5. Scalable Matrix Extension#
The Scalable Matrix Extension (SME) is designed to accelerate dense linear algebra workloads and is interesting in several ways. First and foremost, it has a set of Matrix Outer Product Accumulate (MOPA) instructions. Compared to “regular” Neon or SVE vector instructions such as FMLA, MOPA instructions perform more operations relative to the number of register bits accessed. Second, SME adds a new two-dimensional ZA array. Tiles of ZA are the destinations of all MOPA instructions. Third, SME requires the use of a special streaming mode to enable its capabilities. In streaming mode, Neon and SVE capabilities are not available. Instead, streaming mode provides Streaming SVE (SSVE) for vector processing. Finally, the design of SME has many parallels to the Apple Matrix Extension (AMX) and related patents (US10346163B2, US11042373B2). On May 7 2024, Apple introduced the fourth generation of its M-Series system-on-a-chip line. Unlike previous generations, M4 supports SME in addition to AMX.
5.1. ZA Array#
SVL (bits) |
SVL (bytes) |
SVL (words) |
ZA (bits) |
ZA (bytes) |
ZA (words) |
---|---|---|---|---|---|
128 |
16 |
4 |
2048 |
256 |
64 |
256 |
32 |
8 |
8192 |
1024 |
256 |
512 |
64 |
16 |
32768 |
4096 |
1024 |
1024 |
128 |
32 |
131072 |
16384 |
4096 |
The size of the two-dimensional ZA array is determined by the Streaming Vector Length (SVL) in bytes: SVL⨉SVL. For example, suppose the SVL is 512 bits (64 bytes). In this case, we get a ZA array size of 4096 bytes, which means that we can store 1024 FP32 values in the ZA array. Table 5.1.1 shows the ZA array sizes for an SVL of 128, 256, 512 and 1024 bits. Apple’s M4 has an SVL of 512 bits.
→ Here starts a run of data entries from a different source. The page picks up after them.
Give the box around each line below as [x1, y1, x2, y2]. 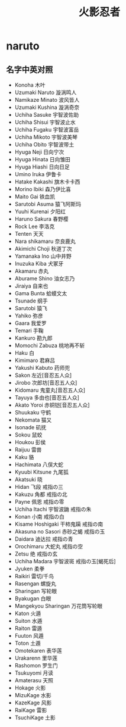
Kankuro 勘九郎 [14, 335, 53, 341]
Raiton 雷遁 [14, 625, 43, 632]
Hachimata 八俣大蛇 [14, 461, 64, 468]
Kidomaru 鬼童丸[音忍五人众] [14, 386, 86, 394]
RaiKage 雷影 [14, 707, 47, 713]
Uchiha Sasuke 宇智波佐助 [14, 111, 79, 118]
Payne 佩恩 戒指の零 [14, 498, 64, 505]
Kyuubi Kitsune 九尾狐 [14, 469, 69, 475]
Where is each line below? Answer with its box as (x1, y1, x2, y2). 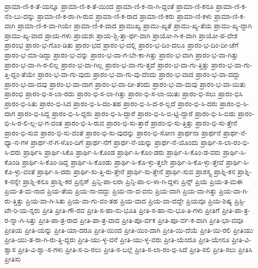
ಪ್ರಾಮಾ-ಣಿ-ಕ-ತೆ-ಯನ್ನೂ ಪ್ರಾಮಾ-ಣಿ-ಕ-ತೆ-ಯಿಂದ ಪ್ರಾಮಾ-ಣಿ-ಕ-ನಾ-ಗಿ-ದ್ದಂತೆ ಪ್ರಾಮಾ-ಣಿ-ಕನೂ (4, 1, 214, 11)
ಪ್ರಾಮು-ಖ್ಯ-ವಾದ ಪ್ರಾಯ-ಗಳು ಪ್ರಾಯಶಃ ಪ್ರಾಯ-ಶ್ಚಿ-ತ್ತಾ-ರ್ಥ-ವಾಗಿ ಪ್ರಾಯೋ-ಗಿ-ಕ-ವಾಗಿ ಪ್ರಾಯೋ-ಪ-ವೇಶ (4, 30, 238, 40)
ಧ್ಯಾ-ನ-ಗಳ (4, 137, 29, 147)
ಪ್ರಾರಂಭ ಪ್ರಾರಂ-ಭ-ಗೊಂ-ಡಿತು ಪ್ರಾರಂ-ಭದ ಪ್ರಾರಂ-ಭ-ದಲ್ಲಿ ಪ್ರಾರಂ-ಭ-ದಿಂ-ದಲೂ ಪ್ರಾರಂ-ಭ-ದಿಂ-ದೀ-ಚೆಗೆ (4, 40, 239, 50)
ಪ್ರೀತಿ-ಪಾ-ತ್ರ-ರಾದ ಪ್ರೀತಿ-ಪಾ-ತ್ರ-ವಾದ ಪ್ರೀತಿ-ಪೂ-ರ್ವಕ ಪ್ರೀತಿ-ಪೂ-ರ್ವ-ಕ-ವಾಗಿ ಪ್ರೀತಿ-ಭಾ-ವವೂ (38, 215, 244, 225)
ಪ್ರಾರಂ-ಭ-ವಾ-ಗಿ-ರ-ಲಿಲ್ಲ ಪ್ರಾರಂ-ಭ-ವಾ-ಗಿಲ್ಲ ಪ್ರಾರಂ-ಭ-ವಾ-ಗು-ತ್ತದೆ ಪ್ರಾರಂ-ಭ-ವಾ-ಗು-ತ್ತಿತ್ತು (4, 59, 209, 69)
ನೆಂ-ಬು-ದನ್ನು (4, 10, 35, 21)
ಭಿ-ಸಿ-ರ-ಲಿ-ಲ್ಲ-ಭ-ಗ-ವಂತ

Fig. 5.1.1 Illustration of the ZA array for an SVL of 64 bytes. The array has 64 rows and 64 colums. It can thus hold a total of 4096 bytes. The rows of the array can accessed as array vectors.#
Fig. 5.1.1 shows the two-dimensional ZA array for an SVL of 64 bytes. The ZA array consists 64 rows and 64 columns. We can access the data of the array in different ways. One option for data access is that of ZA array vectors. Each ZA array vector corresponds to a row of the ZA array and has a size of SVL bytes. Thus, for the shown ZA array, we have 64 ZA array vector each of which has a size of 64 bytes.
5.2. ZA Tiles#
An additional data access method to the ZA array is given by the concept ZA tiles. ZA tiles can have byte, half-word, word, double-word or quad-word elements. The element size determines the number of corresponding ZA tiles. When considering the size of square ZA tiles, it is convenient to express the SVL by means of the element size. In detail, \(\text{SVL}_\text{B}\) refers to the SVL in bytes, whereas \(\text{SVL}_\text{H}\), \(\text{SVL}_\text{S}\), \(\text{SVL}_\text{D}\) and \(\text{SVL}_\text{Q}\) refer to it in halfwords, singlewords, doublewords and quadwords.
Element Size (bytes) |
Tiles |
Elements per Tile |
---|---|---|
Byte (1) |
ZA0.B |
\(\text{SVL}_\text{B} \times \text{SVL}_\text{B}\) |
Halfword (2) |
ZA0.H, ZA1.H |
\(\text{SVL}_\text{H} \times \text{SVL}_\text{H}\) |
Word (4) |
ZA0.S, ZA1.S, ZA2.S, ZA3.S |
\(\text{SVL}_\text{S} \times \text{SVL}_\text{S}\) |
Doubleword (8) |
ZA0.D - ZA7.D |
\(\text{SVL}_\text{D} \times \text{SVL}_\text{D}\) |
Quadword (16) |
ZA0.Q - ZA15.Q |
\(\text{SVL}_\text{Q} \times \text{SVL}_\text{Q}\) |
Table 5.2.1 lists the tile names and the number of elements per tile based on the underlying element size. For example, consider the case of word-sized elements and an SVL of 64 bytes or 16 words. In this case, we can access the 4096 bytes of the ZA array through the four tiles ZA0.S - ZA3.S, each of which holds 256 elements, resulting in a tile size of 1024 bytes.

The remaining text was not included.